Die Einführung neuer Behandlundsmethoden für erektile Dysfunktion eröffnet neue Wege zur Früherkennung von Herzerkrankungen. Die Möglichkeit, mittels Viagra Potenzstörungen zu behandeln, führt Männer einer Altersgruppe, in der bereits Gefäßerkrankungen sehr häufig sind und die sich oft keiner Routineuntersuchung unterzogen hätten, wegen ihrer erektilen Dysfunktion zum Arzt. Nur 15 der 50 Patienten hatten, bevor sie Hilfe wegen ihrer Potenzstörung suchten, in den zwei Jahren davor einen Arzt aufgesucht.
Die Herzerkrankungen der Studienteilnehmer waren alle behandelbar und in vielen Fällen verschwand die erektile Dysfunktion wenn die Patienten das Rauchen aufgaben bzw. ihre Cholesterinwerte verbesserten.

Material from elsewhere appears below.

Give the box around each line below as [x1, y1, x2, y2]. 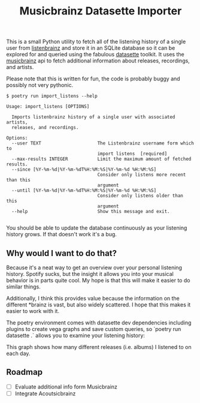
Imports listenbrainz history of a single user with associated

Keiner der Studienteilnehmer zeigte offensichtliche Symptome einer Herzerkrankung doch 80% waren zumindest einer Risikogruppe zugehörig (Nikotinkonsum, Cholesterin, Diabetes, Bluthochdruck, erbliche Belastung) Mehr als die Hälfte der Männer zeigte erst beim Belastungs-EKG Anzeichen einer Herzerkrankung.
20 der 50 Männer unterzogen sich anschließend einer Angiographie (Injektion eines Kontrastmittels in die Herzarterien um mittels Röntgens Durchflußblockaden festzustellen). 6 der 20 zeigten Blockaden der drei Herzhauptarterien, 7 hatten immerhin Verengungen zweier Arterien und jeweils eine Arterie war beim Rest der 20 blockiert. Bei allen anderen Teilnehmern, die anfänglich Symptome einer Herzerkrankung beim Belastungs-EKG zeigten, konnte eine Herzerkrankung mittels weiterer Tests ausgeschlossen werden bzw. war die Erkrankung zu minimal für die Untersuchung durch Angiographie.